ABOUT THIS TASK
"CY_ISR (ISR_WATCHDOG_Handler) (96, 40)" appears in one line of the listing below; retype that line and every later line exactly, stopping at the end, and nothing else.

====== RAW DATA ======

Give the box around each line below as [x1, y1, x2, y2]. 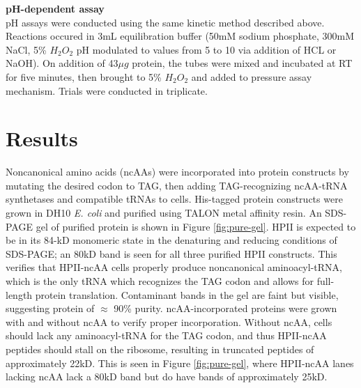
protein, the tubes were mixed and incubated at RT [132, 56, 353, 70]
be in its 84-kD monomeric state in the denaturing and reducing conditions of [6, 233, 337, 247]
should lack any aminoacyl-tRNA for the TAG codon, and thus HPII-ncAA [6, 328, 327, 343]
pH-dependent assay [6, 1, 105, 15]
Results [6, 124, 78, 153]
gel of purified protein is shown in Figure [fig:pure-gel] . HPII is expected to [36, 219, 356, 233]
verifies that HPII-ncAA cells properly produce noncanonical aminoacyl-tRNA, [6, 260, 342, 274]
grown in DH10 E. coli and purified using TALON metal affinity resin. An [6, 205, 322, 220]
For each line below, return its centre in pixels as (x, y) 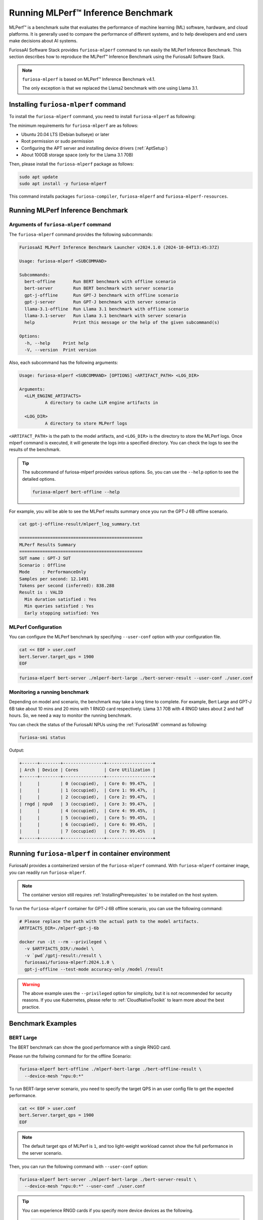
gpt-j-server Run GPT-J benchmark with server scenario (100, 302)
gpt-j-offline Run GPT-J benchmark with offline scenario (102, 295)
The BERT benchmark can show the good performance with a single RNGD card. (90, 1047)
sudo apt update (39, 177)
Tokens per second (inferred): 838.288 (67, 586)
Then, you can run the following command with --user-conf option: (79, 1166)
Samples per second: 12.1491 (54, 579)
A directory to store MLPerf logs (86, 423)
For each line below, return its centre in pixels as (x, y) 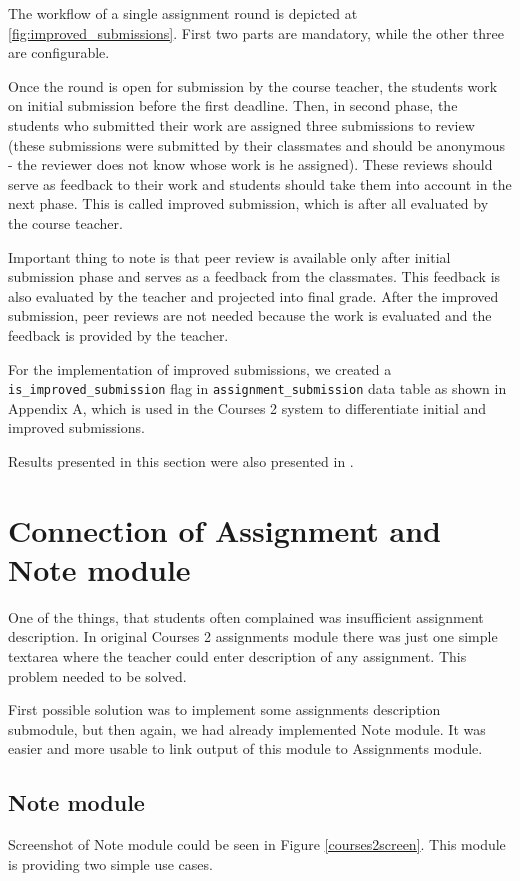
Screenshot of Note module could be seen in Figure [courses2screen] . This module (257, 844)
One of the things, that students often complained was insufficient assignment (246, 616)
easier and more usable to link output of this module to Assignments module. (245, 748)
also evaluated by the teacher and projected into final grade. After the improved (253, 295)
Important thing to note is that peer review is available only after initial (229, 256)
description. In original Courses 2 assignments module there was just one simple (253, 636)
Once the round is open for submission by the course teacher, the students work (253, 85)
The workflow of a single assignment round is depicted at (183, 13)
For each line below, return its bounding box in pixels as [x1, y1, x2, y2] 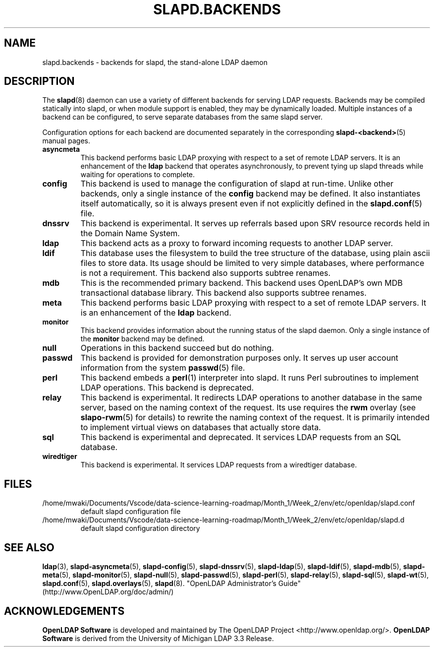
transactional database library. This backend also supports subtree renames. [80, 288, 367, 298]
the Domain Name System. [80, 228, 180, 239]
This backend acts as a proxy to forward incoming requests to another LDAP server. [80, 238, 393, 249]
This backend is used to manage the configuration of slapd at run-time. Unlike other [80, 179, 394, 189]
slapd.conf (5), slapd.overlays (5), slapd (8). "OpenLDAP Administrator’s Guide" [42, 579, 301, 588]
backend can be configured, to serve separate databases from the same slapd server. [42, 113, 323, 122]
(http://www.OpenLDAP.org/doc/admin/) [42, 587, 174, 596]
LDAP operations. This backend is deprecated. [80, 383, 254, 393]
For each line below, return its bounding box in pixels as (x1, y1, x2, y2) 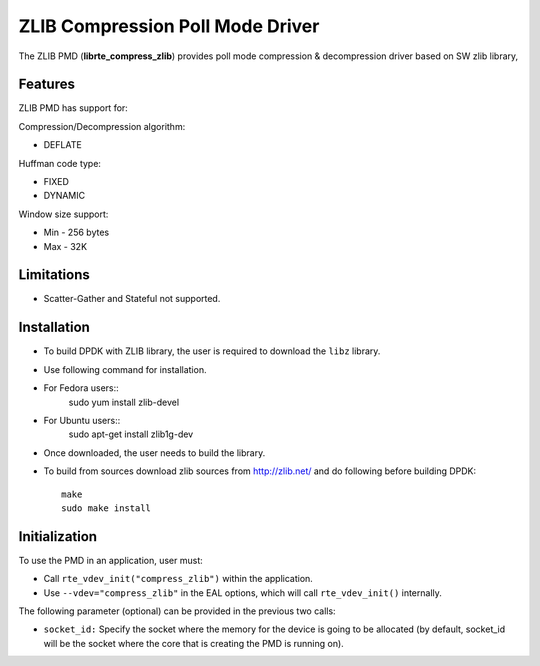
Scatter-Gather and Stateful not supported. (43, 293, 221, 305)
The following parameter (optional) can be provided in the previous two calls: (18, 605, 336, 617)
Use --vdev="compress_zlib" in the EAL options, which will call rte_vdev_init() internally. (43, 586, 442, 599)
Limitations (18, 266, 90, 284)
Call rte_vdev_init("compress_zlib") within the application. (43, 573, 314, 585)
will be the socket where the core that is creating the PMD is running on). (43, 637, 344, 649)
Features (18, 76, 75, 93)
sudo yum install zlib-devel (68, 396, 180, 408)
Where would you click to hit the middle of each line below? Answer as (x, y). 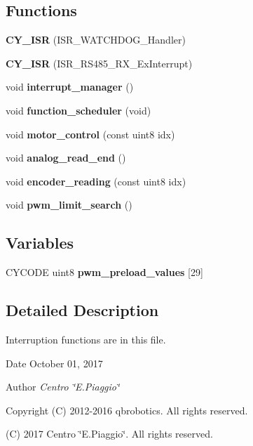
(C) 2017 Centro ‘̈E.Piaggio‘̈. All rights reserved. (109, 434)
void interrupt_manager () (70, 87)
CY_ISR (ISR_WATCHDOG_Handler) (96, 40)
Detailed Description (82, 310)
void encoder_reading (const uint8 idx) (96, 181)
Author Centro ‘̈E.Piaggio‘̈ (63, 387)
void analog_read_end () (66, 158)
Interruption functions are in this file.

======

COMPLETED EXERCISE
CY_ISR (ISR_WATCHDOG_Handler) (96, 40)
Detailed Description (82, 310)
void encoder_reading (const uint8 idx) (96, 181)
Author Centro ‘̈E.Piaggio‘̈ (63, 387)
void analog_read_end () (66, 158)
Interruption functions are in this file.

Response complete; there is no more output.